§ REQUIRED WORK
The answer must be every line from the entries below that includes "applications".

___ DATA LISTING ___

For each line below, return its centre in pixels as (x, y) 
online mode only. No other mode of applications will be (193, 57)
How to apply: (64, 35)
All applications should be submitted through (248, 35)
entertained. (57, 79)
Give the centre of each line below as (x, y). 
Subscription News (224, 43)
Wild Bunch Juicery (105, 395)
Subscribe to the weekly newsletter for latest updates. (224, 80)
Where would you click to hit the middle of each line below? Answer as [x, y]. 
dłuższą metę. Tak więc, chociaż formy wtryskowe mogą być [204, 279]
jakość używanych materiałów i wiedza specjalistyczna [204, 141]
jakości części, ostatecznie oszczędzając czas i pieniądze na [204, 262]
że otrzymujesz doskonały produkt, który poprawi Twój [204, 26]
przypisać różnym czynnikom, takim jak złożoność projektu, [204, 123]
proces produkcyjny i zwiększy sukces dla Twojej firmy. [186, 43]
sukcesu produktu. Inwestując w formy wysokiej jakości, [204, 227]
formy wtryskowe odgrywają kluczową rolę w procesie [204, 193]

___
___ DATA LISTING ___

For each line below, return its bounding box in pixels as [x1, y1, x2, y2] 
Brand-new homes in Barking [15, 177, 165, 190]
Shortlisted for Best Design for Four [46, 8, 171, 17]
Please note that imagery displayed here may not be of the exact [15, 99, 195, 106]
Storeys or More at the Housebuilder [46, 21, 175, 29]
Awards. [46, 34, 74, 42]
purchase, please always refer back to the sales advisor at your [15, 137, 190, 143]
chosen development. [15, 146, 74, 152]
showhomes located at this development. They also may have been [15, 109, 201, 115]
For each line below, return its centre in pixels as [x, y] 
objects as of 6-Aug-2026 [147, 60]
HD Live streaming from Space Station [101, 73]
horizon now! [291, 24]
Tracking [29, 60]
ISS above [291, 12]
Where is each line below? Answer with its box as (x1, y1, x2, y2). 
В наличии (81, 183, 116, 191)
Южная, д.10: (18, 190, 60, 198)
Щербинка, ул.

___
___ DATA LISTING ___

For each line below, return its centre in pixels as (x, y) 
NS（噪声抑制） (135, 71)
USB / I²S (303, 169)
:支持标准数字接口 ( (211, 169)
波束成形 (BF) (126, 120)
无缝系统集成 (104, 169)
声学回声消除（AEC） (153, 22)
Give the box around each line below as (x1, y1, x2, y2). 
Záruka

___

§ FINISHED TASK
online mode only. No other mode of applications will be (193, 57)
All applications should be submitted through (248, 35)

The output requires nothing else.